**WORK INSTRUCTION**
Output every line below as it stands, dropping only the images.

(MATERIALS PROVIDED Opens)

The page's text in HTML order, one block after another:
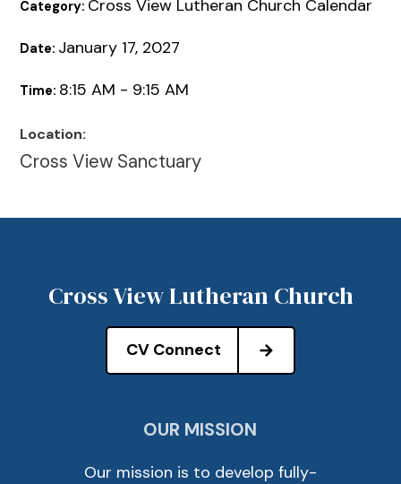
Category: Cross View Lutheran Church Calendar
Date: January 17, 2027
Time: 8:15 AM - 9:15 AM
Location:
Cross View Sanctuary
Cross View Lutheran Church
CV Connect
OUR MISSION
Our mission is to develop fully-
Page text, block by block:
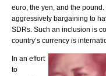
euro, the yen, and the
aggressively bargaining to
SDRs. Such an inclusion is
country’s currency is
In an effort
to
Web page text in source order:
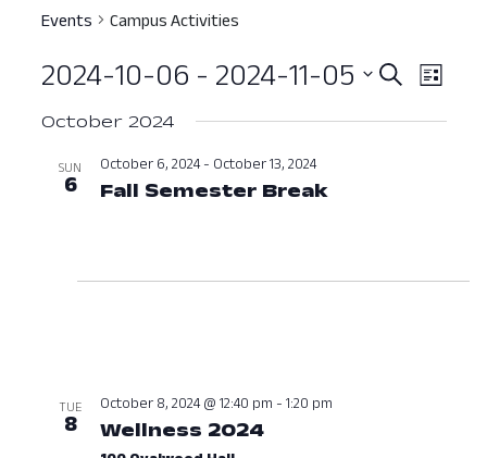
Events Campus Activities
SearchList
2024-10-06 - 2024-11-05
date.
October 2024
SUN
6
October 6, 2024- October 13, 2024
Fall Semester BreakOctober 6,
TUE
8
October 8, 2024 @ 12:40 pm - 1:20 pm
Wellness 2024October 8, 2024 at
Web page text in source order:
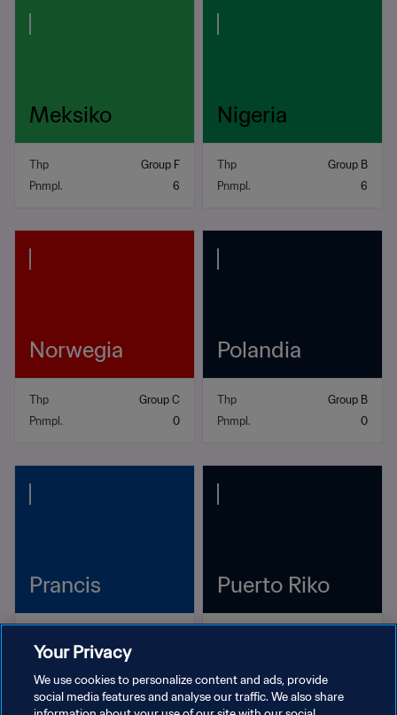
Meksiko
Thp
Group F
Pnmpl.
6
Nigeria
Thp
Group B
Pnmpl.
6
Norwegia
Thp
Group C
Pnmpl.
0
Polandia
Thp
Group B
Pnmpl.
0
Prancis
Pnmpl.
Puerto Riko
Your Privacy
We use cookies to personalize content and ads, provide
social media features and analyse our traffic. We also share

(MATERIALS PROVIDED Closes)

**EXERCISE RESPONSE**
The page's text in HTML order, one block after another:
Category: Cross View Lutheran Church Calendar
Date: January 17, 2027
Time: 8:15 AM - 9:15 AM
Location:
Cross View Sanctuary
Cross View Lutheran Church
CV Connect
OUR MISSION
Our mission is to develop fully-
Page text, block by block:
euro, the yen, and the
aggressively bargaining to
SDRs. Such an inclusion is
country’s currency is
In an effort
to
Web page text in source order:
Events Campus Activities
SearchList
2024-10-06 - 2024-11-05
date.
October 2024
SUN
6
October 6, 2024- October 13, 2024
Fall Semester BreakOctober 6,
TUE
8
October 8, 2024 @ 12:40 pm - 1:20 pm
Wellness 2024October 8, 2024 at
Web page text in source order:
Meksiko
Thp
Group F
Pnmpl.
6
Nigeria
Thp
Group B
Pnmpl.
6
Norwegia
Thp
Group C
Pnmpl.
0
Polandia
Thp
Group B
Pnmpl.
0
Prancis
Pnmpl.
Puerto Riko
Your Privacy
We use cookies to personalize content and ads, provide
social media features and analyse our traffic. We also share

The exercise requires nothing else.